Start of Dataset records
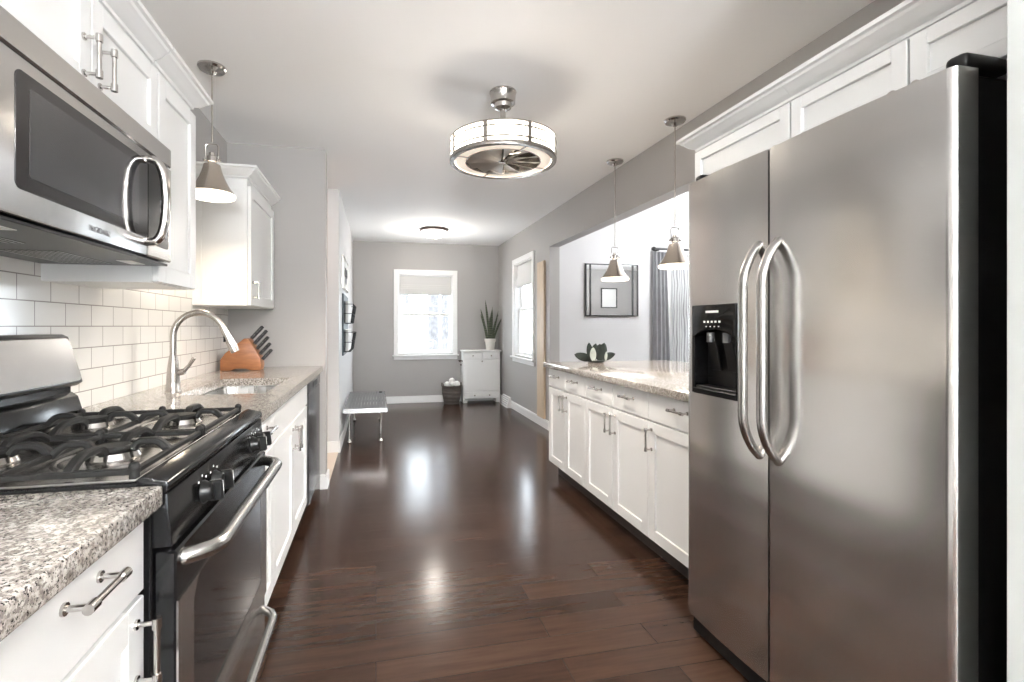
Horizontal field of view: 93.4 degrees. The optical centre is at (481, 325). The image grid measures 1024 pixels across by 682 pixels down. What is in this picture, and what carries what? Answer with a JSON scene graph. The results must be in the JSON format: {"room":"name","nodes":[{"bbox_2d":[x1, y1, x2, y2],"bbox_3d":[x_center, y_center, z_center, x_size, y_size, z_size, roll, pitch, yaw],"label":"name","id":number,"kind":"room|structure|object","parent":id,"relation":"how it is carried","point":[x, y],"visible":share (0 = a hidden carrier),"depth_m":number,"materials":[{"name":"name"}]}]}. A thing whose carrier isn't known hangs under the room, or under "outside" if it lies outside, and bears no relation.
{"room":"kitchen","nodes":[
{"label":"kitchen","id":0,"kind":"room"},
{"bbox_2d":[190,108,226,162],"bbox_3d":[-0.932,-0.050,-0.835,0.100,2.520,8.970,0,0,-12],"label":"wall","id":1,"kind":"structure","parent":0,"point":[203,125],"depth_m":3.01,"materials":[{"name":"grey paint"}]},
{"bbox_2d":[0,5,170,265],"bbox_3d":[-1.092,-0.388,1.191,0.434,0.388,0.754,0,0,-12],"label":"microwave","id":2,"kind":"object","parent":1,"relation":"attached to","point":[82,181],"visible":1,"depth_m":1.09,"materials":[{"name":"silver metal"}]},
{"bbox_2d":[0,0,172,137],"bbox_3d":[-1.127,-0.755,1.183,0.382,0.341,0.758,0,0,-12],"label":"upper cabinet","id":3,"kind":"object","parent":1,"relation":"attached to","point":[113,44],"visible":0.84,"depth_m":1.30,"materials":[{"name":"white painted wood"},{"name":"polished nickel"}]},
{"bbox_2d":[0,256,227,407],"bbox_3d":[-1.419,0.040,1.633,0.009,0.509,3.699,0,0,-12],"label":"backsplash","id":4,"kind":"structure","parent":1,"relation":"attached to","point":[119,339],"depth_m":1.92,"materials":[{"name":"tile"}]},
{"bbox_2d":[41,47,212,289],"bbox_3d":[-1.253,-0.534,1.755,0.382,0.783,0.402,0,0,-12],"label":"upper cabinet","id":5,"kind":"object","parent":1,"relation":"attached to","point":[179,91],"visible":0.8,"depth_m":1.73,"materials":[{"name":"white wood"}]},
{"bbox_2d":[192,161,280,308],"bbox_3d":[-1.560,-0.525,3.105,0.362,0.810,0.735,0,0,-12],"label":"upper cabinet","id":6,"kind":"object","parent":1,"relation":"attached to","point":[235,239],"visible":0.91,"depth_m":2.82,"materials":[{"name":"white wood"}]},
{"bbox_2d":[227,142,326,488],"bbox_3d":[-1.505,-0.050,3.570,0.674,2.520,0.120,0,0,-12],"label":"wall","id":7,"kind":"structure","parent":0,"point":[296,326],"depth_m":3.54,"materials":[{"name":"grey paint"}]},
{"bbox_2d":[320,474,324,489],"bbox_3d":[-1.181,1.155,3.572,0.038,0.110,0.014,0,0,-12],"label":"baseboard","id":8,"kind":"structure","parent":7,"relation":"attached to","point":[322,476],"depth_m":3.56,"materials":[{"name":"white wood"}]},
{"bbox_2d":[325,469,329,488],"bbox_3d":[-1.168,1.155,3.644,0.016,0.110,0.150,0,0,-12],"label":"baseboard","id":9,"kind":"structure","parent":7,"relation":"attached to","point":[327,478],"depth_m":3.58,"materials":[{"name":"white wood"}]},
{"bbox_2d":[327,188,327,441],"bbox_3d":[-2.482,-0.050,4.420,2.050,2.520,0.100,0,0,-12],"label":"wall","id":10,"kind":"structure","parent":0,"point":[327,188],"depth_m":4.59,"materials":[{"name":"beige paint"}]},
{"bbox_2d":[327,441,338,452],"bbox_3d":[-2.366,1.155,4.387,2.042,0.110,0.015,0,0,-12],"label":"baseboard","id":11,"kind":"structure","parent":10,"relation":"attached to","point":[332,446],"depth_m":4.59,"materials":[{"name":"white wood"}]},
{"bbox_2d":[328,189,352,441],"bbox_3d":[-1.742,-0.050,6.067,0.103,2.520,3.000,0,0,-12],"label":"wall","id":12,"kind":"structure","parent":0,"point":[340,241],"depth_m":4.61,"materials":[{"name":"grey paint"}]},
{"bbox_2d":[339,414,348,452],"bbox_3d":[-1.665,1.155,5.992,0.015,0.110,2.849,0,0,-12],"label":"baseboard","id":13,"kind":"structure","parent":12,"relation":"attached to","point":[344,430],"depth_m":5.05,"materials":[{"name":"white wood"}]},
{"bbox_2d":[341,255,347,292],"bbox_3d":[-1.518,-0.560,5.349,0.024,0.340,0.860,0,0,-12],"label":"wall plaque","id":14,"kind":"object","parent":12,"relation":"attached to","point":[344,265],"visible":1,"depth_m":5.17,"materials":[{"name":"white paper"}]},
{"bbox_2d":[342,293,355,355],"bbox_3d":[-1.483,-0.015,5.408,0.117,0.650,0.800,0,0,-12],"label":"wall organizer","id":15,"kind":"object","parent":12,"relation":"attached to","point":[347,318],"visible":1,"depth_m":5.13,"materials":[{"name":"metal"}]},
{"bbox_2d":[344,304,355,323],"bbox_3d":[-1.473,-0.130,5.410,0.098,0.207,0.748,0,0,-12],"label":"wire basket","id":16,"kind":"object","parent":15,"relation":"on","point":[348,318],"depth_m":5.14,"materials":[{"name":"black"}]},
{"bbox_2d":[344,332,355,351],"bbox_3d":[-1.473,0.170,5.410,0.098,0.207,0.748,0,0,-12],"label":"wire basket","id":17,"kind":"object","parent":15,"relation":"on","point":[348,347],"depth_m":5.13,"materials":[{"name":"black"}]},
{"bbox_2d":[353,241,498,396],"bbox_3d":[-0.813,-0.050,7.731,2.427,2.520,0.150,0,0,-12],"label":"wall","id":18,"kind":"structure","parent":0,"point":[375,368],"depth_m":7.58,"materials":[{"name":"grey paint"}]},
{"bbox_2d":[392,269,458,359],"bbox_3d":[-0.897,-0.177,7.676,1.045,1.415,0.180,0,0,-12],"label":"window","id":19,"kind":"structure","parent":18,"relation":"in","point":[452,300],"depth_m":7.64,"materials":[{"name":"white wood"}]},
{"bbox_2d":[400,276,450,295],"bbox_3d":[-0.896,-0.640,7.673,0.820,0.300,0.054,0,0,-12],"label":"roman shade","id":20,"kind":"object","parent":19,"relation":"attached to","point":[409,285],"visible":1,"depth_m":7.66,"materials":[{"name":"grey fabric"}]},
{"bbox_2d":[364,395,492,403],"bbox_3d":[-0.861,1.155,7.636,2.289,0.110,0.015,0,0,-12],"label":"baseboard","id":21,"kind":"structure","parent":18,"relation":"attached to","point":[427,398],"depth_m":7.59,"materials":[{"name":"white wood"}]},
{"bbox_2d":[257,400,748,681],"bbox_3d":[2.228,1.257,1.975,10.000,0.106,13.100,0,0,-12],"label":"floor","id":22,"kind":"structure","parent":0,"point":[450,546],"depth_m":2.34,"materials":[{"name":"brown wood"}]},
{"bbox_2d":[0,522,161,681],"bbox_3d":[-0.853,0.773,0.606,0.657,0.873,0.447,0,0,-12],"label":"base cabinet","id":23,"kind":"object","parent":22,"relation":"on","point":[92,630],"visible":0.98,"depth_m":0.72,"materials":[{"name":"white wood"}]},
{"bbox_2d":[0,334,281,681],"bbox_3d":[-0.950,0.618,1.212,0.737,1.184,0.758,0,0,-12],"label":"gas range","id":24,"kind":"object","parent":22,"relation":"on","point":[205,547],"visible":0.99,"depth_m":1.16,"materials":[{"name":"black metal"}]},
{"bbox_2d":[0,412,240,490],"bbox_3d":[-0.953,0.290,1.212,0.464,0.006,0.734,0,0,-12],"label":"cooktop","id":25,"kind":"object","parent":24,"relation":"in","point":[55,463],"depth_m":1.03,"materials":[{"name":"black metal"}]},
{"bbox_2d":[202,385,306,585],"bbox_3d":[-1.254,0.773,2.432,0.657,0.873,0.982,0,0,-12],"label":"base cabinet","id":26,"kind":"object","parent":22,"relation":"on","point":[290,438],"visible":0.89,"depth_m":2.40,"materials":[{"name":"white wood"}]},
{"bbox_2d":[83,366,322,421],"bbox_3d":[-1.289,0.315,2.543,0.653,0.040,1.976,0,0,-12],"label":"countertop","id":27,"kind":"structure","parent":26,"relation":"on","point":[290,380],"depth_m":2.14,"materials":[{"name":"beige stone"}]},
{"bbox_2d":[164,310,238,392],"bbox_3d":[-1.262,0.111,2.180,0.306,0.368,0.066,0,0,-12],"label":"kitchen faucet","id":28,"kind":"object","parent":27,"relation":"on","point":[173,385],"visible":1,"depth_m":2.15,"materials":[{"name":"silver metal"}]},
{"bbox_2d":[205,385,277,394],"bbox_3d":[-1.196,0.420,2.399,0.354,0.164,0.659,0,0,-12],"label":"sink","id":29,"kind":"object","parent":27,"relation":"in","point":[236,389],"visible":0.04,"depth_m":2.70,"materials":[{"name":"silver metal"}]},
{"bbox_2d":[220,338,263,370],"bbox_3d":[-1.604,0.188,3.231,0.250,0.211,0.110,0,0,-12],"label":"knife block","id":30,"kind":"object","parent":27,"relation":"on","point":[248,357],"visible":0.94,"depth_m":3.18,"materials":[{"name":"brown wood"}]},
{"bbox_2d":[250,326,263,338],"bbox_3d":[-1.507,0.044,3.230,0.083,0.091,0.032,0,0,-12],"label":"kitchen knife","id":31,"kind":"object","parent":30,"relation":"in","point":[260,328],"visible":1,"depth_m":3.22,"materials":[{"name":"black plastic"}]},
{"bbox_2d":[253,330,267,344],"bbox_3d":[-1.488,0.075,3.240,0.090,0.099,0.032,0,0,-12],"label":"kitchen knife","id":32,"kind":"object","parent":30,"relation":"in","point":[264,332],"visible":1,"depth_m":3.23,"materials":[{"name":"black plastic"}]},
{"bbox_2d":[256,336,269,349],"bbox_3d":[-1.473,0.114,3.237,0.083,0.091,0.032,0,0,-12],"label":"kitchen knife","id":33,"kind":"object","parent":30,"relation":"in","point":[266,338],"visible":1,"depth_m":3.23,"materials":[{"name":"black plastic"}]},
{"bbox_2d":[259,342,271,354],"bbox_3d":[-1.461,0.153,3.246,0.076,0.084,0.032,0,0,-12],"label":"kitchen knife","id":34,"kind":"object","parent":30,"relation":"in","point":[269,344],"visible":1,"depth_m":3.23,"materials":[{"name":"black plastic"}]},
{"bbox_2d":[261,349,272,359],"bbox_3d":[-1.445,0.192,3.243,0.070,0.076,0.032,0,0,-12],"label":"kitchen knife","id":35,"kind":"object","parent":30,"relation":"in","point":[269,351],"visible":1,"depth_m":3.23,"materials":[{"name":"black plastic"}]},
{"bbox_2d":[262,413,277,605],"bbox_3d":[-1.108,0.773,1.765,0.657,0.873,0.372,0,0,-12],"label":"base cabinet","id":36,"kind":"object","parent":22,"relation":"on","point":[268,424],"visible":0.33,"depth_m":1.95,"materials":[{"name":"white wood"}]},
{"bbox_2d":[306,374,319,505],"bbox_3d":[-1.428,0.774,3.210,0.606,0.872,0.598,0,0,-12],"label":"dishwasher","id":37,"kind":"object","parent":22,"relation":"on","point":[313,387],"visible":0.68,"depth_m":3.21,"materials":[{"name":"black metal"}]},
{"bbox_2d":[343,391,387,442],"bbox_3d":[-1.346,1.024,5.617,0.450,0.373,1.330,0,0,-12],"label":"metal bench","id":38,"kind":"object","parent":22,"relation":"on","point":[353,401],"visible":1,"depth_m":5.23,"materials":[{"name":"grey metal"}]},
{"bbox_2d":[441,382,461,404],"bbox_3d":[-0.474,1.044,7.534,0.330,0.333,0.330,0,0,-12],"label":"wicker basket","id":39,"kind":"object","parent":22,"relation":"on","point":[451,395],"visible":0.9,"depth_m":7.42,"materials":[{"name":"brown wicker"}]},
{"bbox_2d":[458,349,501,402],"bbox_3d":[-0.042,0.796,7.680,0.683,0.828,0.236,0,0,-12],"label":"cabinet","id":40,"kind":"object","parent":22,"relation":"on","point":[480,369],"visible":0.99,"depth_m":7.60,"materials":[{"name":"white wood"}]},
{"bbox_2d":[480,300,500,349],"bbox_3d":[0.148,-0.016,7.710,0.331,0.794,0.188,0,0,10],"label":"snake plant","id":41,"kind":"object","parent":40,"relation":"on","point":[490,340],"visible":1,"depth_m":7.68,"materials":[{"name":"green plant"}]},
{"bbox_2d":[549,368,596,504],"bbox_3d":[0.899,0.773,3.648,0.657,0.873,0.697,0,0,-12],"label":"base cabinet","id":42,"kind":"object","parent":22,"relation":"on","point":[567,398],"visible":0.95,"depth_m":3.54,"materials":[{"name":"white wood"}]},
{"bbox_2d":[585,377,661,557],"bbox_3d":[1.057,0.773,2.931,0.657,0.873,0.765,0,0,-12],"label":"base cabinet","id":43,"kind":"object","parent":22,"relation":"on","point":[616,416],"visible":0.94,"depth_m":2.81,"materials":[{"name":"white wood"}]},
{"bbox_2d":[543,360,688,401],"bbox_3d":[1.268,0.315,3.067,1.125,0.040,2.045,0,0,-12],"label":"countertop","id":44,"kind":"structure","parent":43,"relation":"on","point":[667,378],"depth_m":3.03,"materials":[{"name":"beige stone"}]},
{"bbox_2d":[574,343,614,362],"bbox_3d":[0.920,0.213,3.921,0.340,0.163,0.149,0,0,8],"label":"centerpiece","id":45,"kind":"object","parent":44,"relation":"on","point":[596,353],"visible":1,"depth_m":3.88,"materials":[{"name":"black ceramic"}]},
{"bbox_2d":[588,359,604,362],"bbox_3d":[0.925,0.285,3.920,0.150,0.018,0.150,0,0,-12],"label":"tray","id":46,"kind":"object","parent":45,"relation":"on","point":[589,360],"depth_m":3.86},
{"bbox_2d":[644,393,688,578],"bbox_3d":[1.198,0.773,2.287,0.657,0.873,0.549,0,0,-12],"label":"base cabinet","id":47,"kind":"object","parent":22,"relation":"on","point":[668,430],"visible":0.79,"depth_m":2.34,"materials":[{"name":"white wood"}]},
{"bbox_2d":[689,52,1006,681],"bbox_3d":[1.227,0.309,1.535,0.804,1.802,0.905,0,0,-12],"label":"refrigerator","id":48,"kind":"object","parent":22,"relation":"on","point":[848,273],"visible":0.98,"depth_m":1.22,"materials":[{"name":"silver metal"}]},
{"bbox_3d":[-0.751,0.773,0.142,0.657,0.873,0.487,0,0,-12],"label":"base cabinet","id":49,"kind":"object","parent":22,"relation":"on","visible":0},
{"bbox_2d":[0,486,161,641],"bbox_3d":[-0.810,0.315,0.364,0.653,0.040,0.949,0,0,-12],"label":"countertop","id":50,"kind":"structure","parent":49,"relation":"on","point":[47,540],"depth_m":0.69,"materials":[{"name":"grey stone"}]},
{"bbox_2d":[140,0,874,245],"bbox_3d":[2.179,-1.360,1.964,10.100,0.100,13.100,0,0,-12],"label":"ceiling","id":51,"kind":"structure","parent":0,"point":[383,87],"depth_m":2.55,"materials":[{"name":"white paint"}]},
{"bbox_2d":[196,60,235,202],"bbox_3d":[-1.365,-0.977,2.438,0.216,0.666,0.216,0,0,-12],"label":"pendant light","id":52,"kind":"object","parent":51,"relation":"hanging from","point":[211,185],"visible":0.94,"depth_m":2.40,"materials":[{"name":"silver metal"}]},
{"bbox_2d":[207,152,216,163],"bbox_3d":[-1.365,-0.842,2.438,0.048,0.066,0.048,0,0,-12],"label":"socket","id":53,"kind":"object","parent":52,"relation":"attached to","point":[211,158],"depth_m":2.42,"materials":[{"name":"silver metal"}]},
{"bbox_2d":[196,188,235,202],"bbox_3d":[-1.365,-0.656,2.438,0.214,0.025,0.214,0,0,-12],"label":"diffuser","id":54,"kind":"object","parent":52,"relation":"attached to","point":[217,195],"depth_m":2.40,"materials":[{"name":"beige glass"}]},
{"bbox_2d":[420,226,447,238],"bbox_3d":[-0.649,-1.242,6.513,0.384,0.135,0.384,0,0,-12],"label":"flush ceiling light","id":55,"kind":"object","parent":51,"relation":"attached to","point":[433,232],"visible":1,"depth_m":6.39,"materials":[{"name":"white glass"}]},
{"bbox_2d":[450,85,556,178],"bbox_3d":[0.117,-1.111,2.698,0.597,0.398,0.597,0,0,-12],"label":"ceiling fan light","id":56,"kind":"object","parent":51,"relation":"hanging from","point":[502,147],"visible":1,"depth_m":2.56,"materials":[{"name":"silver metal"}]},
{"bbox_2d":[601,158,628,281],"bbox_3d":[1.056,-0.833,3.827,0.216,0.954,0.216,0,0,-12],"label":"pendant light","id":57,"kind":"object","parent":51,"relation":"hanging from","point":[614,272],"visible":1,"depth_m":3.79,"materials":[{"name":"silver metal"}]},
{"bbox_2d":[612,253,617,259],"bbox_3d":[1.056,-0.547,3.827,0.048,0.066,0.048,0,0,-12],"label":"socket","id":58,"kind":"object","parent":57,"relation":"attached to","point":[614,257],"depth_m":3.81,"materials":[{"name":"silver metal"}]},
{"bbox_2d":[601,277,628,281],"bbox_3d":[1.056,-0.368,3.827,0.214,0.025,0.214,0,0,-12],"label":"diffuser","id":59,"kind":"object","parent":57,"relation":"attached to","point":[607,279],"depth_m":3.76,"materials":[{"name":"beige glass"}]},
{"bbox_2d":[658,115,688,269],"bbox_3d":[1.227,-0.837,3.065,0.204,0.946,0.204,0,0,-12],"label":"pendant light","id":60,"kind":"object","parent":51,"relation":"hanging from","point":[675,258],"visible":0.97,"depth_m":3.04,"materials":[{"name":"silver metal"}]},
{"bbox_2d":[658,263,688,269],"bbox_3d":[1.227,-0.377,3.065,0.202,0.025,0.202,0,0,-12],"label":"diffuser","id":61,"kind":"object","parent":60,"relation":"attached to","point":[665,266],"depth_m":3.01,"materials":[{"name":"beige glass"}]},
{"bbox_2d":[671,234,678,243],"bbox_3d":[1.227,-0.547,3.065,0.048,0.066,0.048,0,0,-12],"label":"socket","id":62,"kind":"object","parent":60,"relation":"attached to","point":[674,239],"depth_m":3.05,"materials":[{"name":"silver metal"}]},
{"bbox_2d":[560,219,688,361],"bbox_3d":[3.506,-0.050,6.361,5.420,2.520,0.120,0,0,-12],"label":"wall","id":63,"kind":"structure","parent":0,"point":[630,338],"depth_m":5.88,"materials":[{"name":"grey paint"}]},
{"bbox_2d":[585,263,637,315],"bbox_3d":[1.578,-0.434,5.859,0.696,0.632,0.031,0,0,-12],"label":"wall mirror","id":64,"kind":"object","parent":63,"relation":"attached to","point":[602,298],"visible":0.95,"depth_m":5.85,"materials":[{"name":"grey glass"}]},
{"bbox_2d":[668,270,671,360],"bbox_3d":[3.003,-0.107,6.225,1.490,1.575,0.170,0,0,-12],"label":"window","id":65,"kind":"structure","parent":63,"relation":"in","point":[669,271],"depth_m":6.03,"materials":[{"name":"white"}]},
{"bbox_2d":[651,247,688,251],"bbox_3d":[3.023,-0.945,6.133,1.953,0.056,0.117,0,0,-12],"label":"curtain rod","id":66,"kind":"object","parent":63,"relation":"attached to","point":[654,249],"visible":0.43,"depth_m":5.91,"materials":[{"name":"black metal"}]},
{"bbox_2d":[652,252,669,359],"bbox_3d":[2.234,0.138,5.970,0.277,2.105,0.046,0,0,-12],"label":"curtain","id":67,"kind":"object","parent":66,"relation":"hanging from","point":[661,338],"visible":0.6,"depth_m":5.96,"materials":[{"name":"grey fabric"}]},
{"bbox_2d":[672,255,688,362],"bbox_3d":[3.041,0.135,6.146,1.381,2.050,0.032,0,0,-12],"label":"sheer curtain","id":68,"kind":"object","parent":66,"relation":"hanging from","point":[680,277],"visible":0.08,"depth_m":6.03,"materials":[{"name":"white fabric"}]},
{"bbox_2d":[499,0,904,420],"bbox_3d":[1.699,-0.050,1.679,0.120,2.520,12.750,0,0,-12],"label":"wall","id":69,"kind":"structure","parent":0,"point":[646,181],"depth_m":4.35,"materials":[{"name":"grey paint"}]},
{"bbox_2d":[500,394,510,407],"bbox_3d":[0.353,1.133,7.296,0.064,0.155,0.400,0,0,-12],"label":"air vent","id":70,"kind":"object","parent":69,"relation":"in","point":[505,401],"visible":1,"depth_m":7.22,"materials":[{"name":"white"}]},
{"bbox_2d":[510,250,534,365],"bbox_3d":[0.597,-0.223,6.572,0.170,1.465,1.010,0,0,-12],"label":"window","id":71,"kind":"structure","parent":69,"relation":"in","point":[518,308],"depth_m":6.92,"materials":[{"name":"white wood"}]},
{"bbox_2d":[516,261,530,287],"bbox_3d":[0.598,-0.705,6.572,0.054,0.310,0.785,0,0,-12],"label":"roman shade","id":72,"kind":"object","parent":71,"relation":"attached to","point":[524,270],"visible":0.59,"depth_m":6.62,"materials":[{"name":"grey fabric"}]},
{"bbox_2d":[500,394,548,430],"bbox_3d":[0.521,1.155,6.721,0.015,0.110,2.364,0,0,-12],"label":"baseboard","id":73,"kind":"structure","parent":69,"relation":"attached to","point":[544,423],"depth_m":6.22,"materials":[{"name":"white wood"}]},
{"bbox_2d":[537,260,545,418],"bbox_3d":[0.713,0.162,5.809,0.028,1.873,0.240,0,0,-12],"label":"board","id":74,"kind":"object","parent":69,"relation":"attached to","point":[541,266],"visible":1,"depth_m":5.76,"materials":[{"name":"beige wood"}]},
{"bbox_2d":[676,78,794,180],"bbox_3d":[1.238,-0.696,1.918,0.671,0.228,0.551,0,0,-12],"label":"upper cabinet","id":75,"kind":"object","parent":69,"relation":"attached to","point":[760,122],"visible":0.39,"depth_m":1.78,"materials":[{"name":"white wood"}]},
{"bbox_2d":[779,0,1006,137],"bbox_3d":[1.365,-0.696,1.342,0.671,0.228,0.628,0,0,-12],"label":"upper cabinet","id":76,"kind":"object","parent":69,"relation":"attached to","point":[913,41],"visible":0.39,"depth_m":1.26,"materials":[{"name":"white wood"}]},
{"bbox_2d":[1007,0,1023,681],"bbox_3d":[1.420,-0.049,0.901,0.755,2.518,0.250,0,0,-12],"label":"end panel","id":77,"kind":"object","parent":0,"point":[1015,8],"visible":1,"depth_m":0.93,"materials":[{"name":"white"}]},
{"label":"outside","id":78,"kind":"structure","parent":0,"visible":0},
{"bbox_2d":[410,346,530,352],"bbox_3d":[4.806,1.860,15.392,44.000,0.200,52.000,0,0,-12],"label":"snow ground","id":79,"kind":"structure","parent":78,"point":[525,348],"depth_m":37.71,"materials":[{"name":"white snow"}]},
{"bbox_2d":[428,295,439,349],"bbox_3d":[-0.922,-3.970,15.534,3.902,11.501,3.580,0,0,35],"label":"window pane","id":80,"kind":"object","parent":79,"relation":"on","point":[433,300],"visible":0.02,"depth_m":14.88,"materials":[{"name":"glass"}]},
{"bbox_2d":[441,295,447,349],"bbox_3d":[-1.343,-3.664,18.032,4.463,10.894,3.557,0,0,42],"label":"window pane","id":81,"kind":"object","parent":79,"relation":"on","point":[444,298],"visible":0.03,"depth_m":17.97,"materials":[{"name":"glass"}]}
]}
End of Dataset records
[Exercise description]:
Look over the data and work out how many lines include the word "upper"; reply with the number only.

[Exercise answer]:
5